昴は漢字を書こうとするが、それよりも先に一が動く。一は“水”“塊”と書く。水の塊は一の頭上に出現、そのまま昴に向けて放つ。“火球”と書き、水の塊を火の玉で迎え撃つが。



「なっ!?」



足元の地面が割れ、鋭い岩が昴に襲い掛かる。辛うじてかわすが、水の塊は完全に消失しておらず、昴の体を包み、そのままの勢いで地面に倒れる。



「かはっ!ごほっ……!?」



水に濡れた、重い身を起こす昴だったが、一がこちらに走ってくるのが見え、立ち上がろうとするが。先程の水の塊の勢いが相当だったのか、足に力が入らない。



「これで終わりだぁ!!」


「ち、ちくしょう……」



昴は思わず唇を強く噛む。二年生と一年はその状況に息を呑む。今まさに一に敗北する昴であったが




「――あれ?」


「「「――え?」」」



一同素っ頓狂な声を上げる。何故なら一が先程の水の塊で水浸しになった地面で、足を滑らせて転んでしまっていたからだ。しかも運悪く転んだ場所には岩があり、一はそれに頭を強打したのだ。

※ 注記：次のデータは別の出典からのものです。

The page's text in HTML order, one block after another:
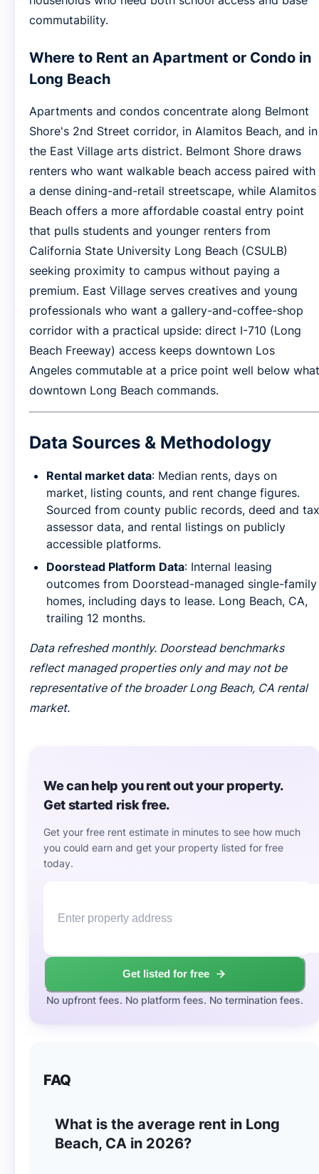
commutability.
Where to Rent an Apartment or Condo in
Long Beach
Apartments and condos concentrate along Belmont
Shore's 2nd Street corridor, in Alamitos Beach, and in
the East Village arts district. Belmont Shore draws
renters who want walkable beach access paired with
a dense dining-and-retail streetscape, while Alamitos
Beach offers a more affordable coastal entry point
that pulls students and younger renters from
California State University Long Beach (CSULB)
seeking proximity to campus without paying a
premium. East Village serves creatives and young
professionals who want a gallery-and-coffee-shop
corridor with a practical upside: direct I-710 (Long
Beach Freeway) access keeps downtown Los
Angeles commutable at a price point well below what
downtown Long Beach commands.
Data Sources & Methodology
Rental market data: Median rents, days on
market, listing counts, and rent change figures.
Sourced from county public records, deed and tax
assessor data, and rental listings on publicly
accessible platforms.
Doorstead Platform Data: Internal leasing
outcomes from Doorstead-managed single-family
homes, including days to lease. Long Beach, CA,
trailing 12 months.
Data refreshed monthly. Doorstead benchmarks
reflect managed properties only and may not be
representative of the broader Long Beach, CA rental
market.
We can help you rent out your property.
Get started risk free.
Get your free rent estimate in minutes to see how much
you could earn and get your property listed for free
today.
Get listed for free
No upfront fees. No platform fees. No termination fees.
FAQ
What is the average rent in Long
Beach, CA in 2026?
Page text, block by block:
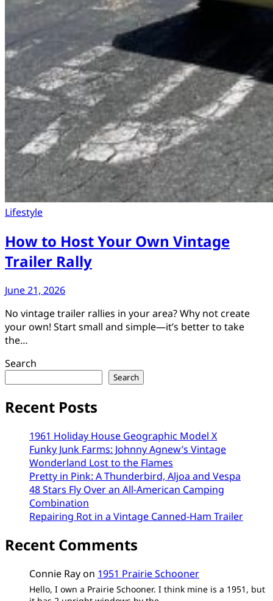
Lifestyle
How to Host Your Own Vintage
Trailer Rally
June 21, 2026
No vintage trailer rallies in your area? Why not create
your own! Start small and simple—it’s better to take
the…
Search
Search
Recent Posts
1961 Holiday House Geographic Model X
Funky Junk Farms: Johnny Agnew’s Vintage
Wonderland Lost to the Flames
Pretty in Pink: A Thunderbird, Aljoa and Vespa
48 Stars Fly Over an All-American Camping
Combination
Repairing Rot in a Vintage Canned-Ham Trailer
Recent Comments
Connie Rayon 1951 Prairie Schooner
Hello, I own a Prairie Schooner. I think mine is a 1951, but
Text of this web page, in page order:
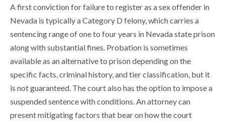
A first conviction for failure to register as a sex offender in
Nevada is typically a Category D felony, which carries a
sentencing range of one to four years in Nevada state prison
along with substantial fines. Probation is sometimes
available as an alternative to prison depending on the
specific facts, criminal history, and tier classification, but it
is not guaranteed. The court also has the option to impose a
suspended sentence with conditions. An attorney can
present mitigating factors that bear on how the court
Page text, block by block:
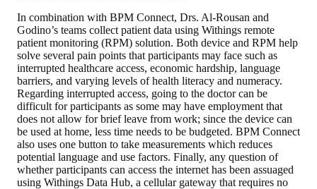
In combination with BPM Connect, Drs. Al-Rousan and
Godino’s teams collect patient data using Withings remote
patient monitoring (RPM) solution. Both device and RPM help
solve several pain points that participants may face such as
interrupted healthcare access, economic hardship, language
barriers, and varying levels of health literacy and numeracy.
Regarding interrupted access, going to the doctor can be
difficult for participants as some may have employment that
does not allow for brief leave from work; since the device can
be used at home, less time needs to be budgeted. BPM Connect
also uses one button to take measurements which reduces
potential language and use factors. Finally, any question of
whether participants can access the internet has been assuaged
using Withings Data Hub, a cellular gateway that requires no
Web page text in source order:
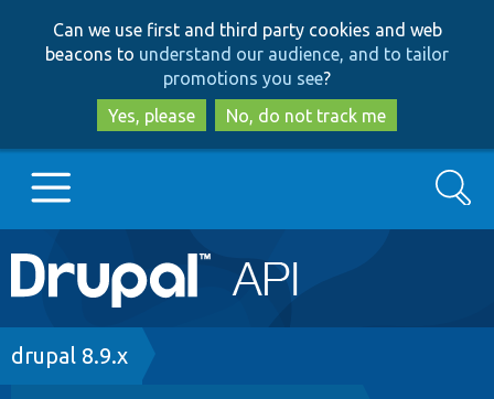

ピクリとも動かない一に教師は近づき



「……おい、十文字」


「……」



応答はなし、気絶しているようだ。



「……気絶したら、いくら結界から出ても起きないからな……この勝負、朱憐 昴の勝利だ」


「は、はあ……」


「私は十文字を保健室に運ぶ。各自で弐年生とペアを組み、自習だ!」



教師は一を抱え、保健室へ走っていった。



「……えっと、状況うまく飲み込めないんだけど……」


「俺も……」



楓と弘は走り去っていく教師の背中を見ながら呟いたのであった。




台無しだよ。まさにコレ一言に尽きます。